Ueberroth, however, seemed intent that his message about change shouldn't be mistaken as the latest political rhetoric. The heart of his address centered on this summer's 2008 Games in Beijing -- not in terms of the way they will affect China years into the future, but how they are affecting the mood of the country now.

"They're going to open their country like they never have before, times five," he said. "These Games will be terrific.

"(China has) changed the way sponsorships are being done. This country will be of more significance in the international marketplace than the U.S. in many aspects ... because some old, agrarian economy started to change."

While discussing China's eagerness to embrace the benefits that come with emerging from a state of solitude, Ueberroth cited the 1980 Games hosted by Russia's Communist-led parliament as an example of the Olympics' power over national development.

"They were terrific Games because they opened up the country," he said. "(Russian leaders) said that when they were over, we're going to shut (the society) back down. (History showed) that's not the way it worked."

Ueberroth wrapped up his address by urging members in attendance to stay on "the razor's edge of change."

"You can build ties between nations, ties between cultures," he added. "That builds peace between nations, and business prospers."

Other areas Ueberroth touched on:

The establishment a location for new USOC headquarters: "We have three final cities and should make a decision in six to eight weeks. We have to get cities bulletproof so they don't back out. We have to describe to them what bulletproof means."

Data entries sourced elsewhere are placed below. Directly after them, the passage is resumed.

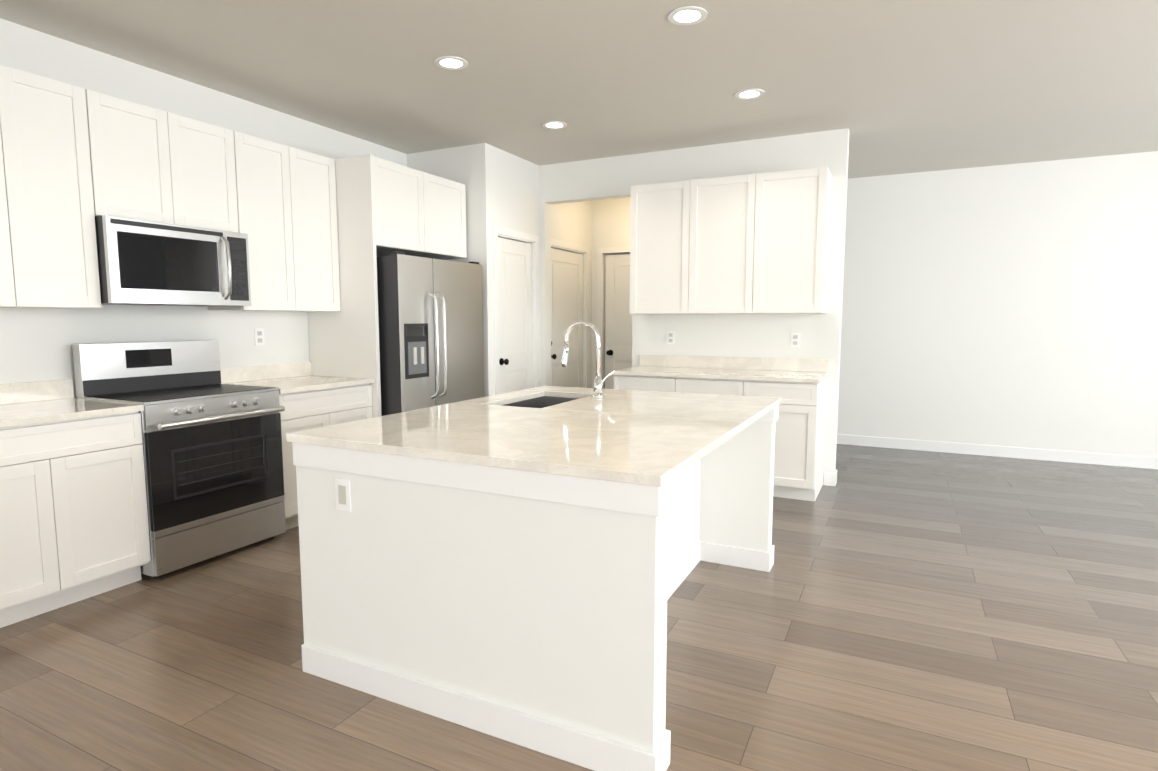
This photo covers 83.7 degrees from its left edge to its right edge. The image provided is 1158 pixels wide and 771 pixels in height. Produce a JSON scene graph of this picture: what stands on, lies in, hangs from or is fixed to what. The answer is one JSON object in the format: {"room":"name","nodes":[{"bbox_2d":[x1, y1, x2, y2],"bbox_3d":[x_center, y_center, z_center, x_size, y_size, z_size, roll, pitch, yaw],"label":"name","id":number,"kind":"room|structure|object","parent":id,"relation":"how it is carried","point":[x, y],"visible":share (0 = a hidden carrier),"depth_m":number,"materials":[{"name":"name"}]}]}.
{"room":"kitchen","nodes":[
{"label":"kitchen","id":0,"kind":"room"},
{"bbox_2d":[0,18,406,397],"bbox_3d":[-2.319,-0.492,4.253,0.120,2.750,3.650,3,7,26],"label":"wall","id":1,"kind":"structure","parent":0,"point":[36,344],"depth_m":3.73,"materials":[{"name":"white paint"}]},
{"bbox_2d":[0,65,340,311],"bbox_3d":[-2.347,-0.958,3.626,0.337,1.055,2.243,3,7,26],"label":"upper cabinet","id":2,"kind":"object","parent":1,"relation":"attached to","point":[75,161],"visible":0.88,"depth_m":3.34,"materials":[{"name":"white paint"}]},
{"bbox_2d":[95,215,250,305],"bbox_3d":[-2.299,-0.663,3.595,0.478,0.425,0.770,3,7,26],"label":"microwave","id":3,"kind":"object","parent":2,"relation":"attached to","point":[142,262],"visible":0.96,"depth_m":3.44,"materials":[{"name":"grey metal"}]},
{"bbox_2d":[254,328,264,345],"bbox_3d":[-2.180,-0.332,4.408,0.008,0.115,0.070,3,7,26],"label":"electrical outlet","id":4,"kind":"object","parent":1,"relation":"attached to","point":[259,336],"visible":1,"depth_m":4.40,"materials":[{"name":"white plastic"}]},
{"bbox_2d":[373,156,466,258],"bbox_3d":[-1.461,-1.332,5.044,0.637,0.600,1.065,3,7,26],"label":"upper cabinet","id":5,"kind":"object","parent":1,"relation":"attached to","point":[418,213],"visible":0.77,"depth_m":4.86,"materials":[{"name":"white paint"}]},
{"bbox_2d":[407,144,476,262],"bbox_3d":[-1.155,-0.635,5.649,0.720,2.750,0.100,3,7,26],"label":"wall","id":6,"kind":"structure","parent":0,"point":[456,164],"depth_m":5.41,"materials":[{"name":"white paint"}]},
{"bbox_2d":[475,143,591,396],"bbox_3d":[-0.327,-0.711,6.391,0.100,2.750,2.170,3,7,26],"label":"wall","id":7,"kind":"structure","parent":0,"point":[507,190],"depth_m":5.58,"materials":[{"name":"white paint"}]},
{"bbox_2d":[498,237,532,393],"bbox_3d":[-0.562,-0.296,5.860,0.107,2.010,0.610,3,7,26],"label":"pantry door","id":8,"kind":"structure","parent":7,"relation":"in","point":[515,306],"depth_m":5.84,"materials":[{"name":"white paint"}]},
{"bbox_2d":[551,248,582,387],"bbox_3d":[-0.123,-0.387,6.740,0.107,2.010,0.835,3,7,26],"label":"door","id":9,"kind":"structure","parent":7,"relation":"in","point":[566,289],"depth_m":6.74,"materials":[{"name":"white paint"}]},
{"bbox_2d":[0,444,1157,770],"bbox_3d":[-2.245,1.078,2.913,16.500,0.100,17.000,3,7,26],"label":"floor","id":10,"kind":"structure","parent":0,"point":[904,610],"depth_m":2.55,"materials":[{"name":"brown wood"}]},
{"bbox_2d":[0,411,150,627],"bbox_3d":[-2.588,0.581,2.989,0.607,0.875,0.782,3,7,26],"label":"base cabinet","id":11,"kind":"object","parent":10,"relation":"on","point":[74,527],"visible":1,"depth_m":2.92,"materials":[{"name":"white paint"}]},
{"bbox_2d":[0,379,143,427],"bbox_3d":[-2.579,0.080,2.928,0.632,0.130,0.793,3,7,26],"label":"countertop","id":12,"kind":"structure","parent":11,"relation":"on","point":[28,403],"depth_m":3.12,"materials":[{"name":"stone"}]},
{"bbox_2d":[72,340,285,578],"bbox_3d":[-2.185,0.355,3.642,0.678,1.190,0.770,3,7,26],"label":"range","id":13,"kind":"object","parent":10,"relation":"on","point":[213,460],"visible":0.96,"depth_m":3.52,"materials":[{"name":"silver metal"}]},
{"bbox_2d":[278,384,372,529],"bbox_3d":[-1.898,0.439,4.374,0.607,0.875,0.766,3,7,26],"label":"base cabinet","id":14,"kind":"object","parent":10,"relation":"on","point":[311,409],"visible":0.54,"depth_m":4.09,"materials":[{"name":"white paint"}]},
{"bbox_2d":[220,362,373,393],"bbox_3d":[-1.887,-0.062,4.317,0.632,0.130,0.767,3,7,26],"label":"countertop","id":15,"kind":"structure","parent":14,"relation":"on","point":[285,378],"depth_m":4.34,"materials":[{"name":"stone"}]},
{"bbox_2d":[308,154,381,417],"bbox_3d":[-1.697,-0.370,4.641,0.657,2.430,0.031,3,7,26],"label":"panel","id":16,"kind":"object","parent":10,"relation":"on","point":[344,342],"visible":0.4,"depth_m":4.52,"materials":[{"name":"white paint"}]},
{"bbox_2d":[377,251,483,415],"bbox_3d":[-1.336,-0.094,5.102,0.857,1.785,1.000,3,7,26],"label":"refrigerator","id":17,"kind":"object","parent":10,"relation":"on","point":[430,313],"visible":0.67,"depth_m":4.72,"materials":[{"name":"grey metal"}]},
{"bbox_2d":[292,405,778,770],"bbox_3d":[0.005,0.588,2.917,1.404,0.876,1.883,3,7,26],"label":"kitchen island","id":18,"kind":"object","parent":10,"relation":"on","point":[553,611],"depth_m":2.05,"materials":[{"name":"white paint"}]},
{"bbox_2d":[335,478,351,511],"bbox_3d":[-0.828,0.383,2.264,0.070,0.115,0.008,3,7,26],"label":"outlet","id":19,"kind":"object","parent":18,"relation":"attached to","point":[343,493],"visible":1,"depth_m":2.26,"materials":[{"name":"white plastic"}]},
{"bbox_2d":[286,386,780,486],"bbox_3d":[0.002,0.135,2.880,1.430,0.030,1.910,3,7,26],"label":"island countertop","id":20,"kind":"structure","parent":18,"relation":"on","point":[655,438],"depth_m":2.37,"materials":[{"name":"stone"}]},
{"bbox_2d":[501,396,579,407],"bbox_3d":[-0.190,0.209,3.393,0.364,0.220,0.664,3,7,26],"label":"island sink","id":21,"kind":"object","parent":20,"relation":"in","point":[543,402],"depth_m":3.68,"materials":[{"name":"silver metal"}]},
{"bbox_2d":[561,320,614,397],"bbox_3d":[0.041,-0.144,3.460,0.296,0.407,0.091,3,7,26],"label":"kitchen faucet","id":22,"kind":"object","parent":20,"relation":"on","point":[598,382],"visible":1,"depth_m":3.42,"materials":[{"name":"silver metal"}]},
{"bbox_2d":[614,375,826,500],"bbox_3d":[1.116,0.354,5.195,1.559,0.875,0.627,3,7,26],"label":"base cabinet","id":23,"kind":"object","parent":10,"relation":"on","point":[799,447],"visible":0.31,"depth_m":4.69,"materials":[{"name":"white paint"}]},
{"bbox_2d":[611,355,828,382],"bbox_3d":[1.111,-0.146,5.133,1.584,0.130,0.652,3,7,26],"label":"countertop","id":24,"kind":"structure","parent":23,"relation":"on","point":[774,369],"depth_m":5.19,"materials":[{"name":"stone"}]},
{"bbox_2d":[0,0,1157,178],"bbox_3d":[1.025,-1.591,1.009,9.200,0.100,17.000,3,7,26],"label":"ceiling","id":25,"kind":"structure","parent":0,"point":[902,86],"depth_m":3.70,"materials":[{"name":"white paint"}]},
{"bbox_2d":[435,56,467,69],"bbox_3d":[-0.715,-1.805,3.616,0.184,0.006,0.184,3,7,26],"label":"recessed light","id":26,"kind":"object","parent":25,"relation":"in","point":[451,62],"visible":1,"depth_m":3.61,"materials":[{"name":"white paint"}]},
{"bbox_2d":[542,121,566,128],"bbox_3d":[-0.182,-1.924,4.774,0.184,0.006,0.184,3,7,26],"label":"recessed light","id":27,"kind":"object","parent":25,"relation":"in","point":[554,125],"visible":0.96,"depth_m":4.77,"materials":[{"name":"white paint"}]},
{"bbox_2d":[668,6,706,24],"bbox_3d":[0.513,-1.748,3.055,0.184,0.006,0.184,3,7,26],"label":"recessed light","id":28,"kind":"object","parent":25,"relation":"in","point":[688,15],"visible":1,"depth_m":3.05,"materials":[{"name":"white paint"}]},
{"bbox_2d":[735,89,763,98],"bbox_3d":[1.086,-1.856,4.115,0.184,0.006,0.184,3,7,26],"label":"recessed light","id":29,"kind":"object","parent":25,"relation":"in","point":[749,93],"visible":1,"depth_m":4.11,"materials":[{"name":"white paint"}]},
{"bbox_2d":[592,197,629,388],"bbox_3d":[0.845,-0.768,6.951,1.500,2.750,0.120,3,7,26],"label":"wall","id":30,"kind":"structure","parent":0,"point":[610,222],"depth_m":7.08,"materials":[{"name":"white paint"}]},
{"bbox_2d":[605,254,631,388],"bbox_3d":[0.628,-0.418,7.046,0.770,2.010,0.107,3,7,26],"label":"closet door","id":31,"kind":"structure","parent":30,"relation":"in","point":[618,336],"depth_m":7.13,"materials":[{"name":"white paint"}]},
{"bbox_2d":[539,128,848,484],"bbox_3d":[0.854,-0.634,5.647,2.680,2.750,0.120,3,7,26],"label":"wall","id":32,"kind":"structure","parent":0,"point":[743,335],"depth_m":5.35,"materials":[{"name":"white paint"}]},
{"bbox_2d":[667,331,674,343],"bbox_3d":[0.798,-0.416,5.625,0.070,0.115,0.008,3,7,26],"label":"outlet","id":33,"kind":"object","parent":32,"relation":"attached to","point":[670,337],"visible":1,"depth_m":5.62,"materials":[{"name":"white plastic"}]},
{"bbox_2d":[629,167,831,313],"bbox_3d":[1.178,-1.101,5.172,1.520,1.045,0.347,3,7,26],"label":"upper cabinet","id":34,"kind":"object","parent":32,"relation":"attached to","point":[758,243],"visible":1,"depth_m":4.99,"materials":[{"name":"white paint"}]},
{"bbox_2d":[790,333,799,346],"bbox_3d":[1.730,-0.364,5.166,0.070,0.115,0.008,3,7,26],"label":"outlet","id":35,"kind":"object","parent":32,"relation":"attached to","point":[795,339],"visible":1,"depth_m":5.16,"materials":[{"name":"white plastic"}]},
{"bbox_2d":[824,434,1157,485],"bbox_3d":[-0.761,0.820,4.424,15.200,0.105,7.540,3,7,26],"label":"baseboard","id":36,"kind":"structure","parent":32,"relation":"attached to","point":[830,479],"depth_m":6.17,"materials":[{"name":"white paint"}]},
{"bbox_2d":[837,151,1157,456],"bbox_3d":[4.793,-0.650,5.802,6.600,2.750,0.120,3,7,26],"label":"wall","id":37,"kind":"structure","parent":0,"point":[1011,305],"depth_m":6.10,"materials":[{"name":"white paint"}]},
{"bbox_3d":[-4.145,-0.636,5.662,8.150,2.750,6.875,3,7,26],"label":"wall","id":38,"kind":"structure","parent":0,"visible":0},
{"bbox_2d":[493,226,539,394],"bbox_3d":[-0.595,-0.331,5.873,0.112,2.100,0.760,3,7,26],"label":"door frame","id":39,"kind":"structure","parent":38,"relation":"attached to","point":[514,235],"depth_m":5.91,"materials":[{"name":"white paint"}]},
{"bbox_2d":[551,239,588,387],"bbox_3d":[-0.157,-0.421,6.753,0.112,2.100,0.985,3,7,26],"label":"door frame","id":40,"kind":"structure","parent":38,"relation":"attached to","point":[556,244],"depth_m":7.07,"materials":[{"name":"white paint"}]},
{"bbox_2d":[597,246,629,378],"bbox_3d":[0.618,-0.449,7.022,0.920,2.100,0.012,3,7,26],"label":"door frame","id":41,"kind":"structure","parent":38,"relation":"attached to","point":[610,249],"depth_m":7.14,"materials":[{"name":"white paint"}]}
]}

The future of youth sports in America: "(Kindergarten) through 12th grade is a problem. Don't worry about the old couch potatoes, worry about the young ones. Two of the three major sports right now, your kids are (physically) disqualified from."

U.S. politicians going to Beijing for this summer's Games: "Any Americans, including politicians, should be there if they want to. Maybe we shouldn't have been at the 1936 Games, but Jesse Owens opened the world to diversity."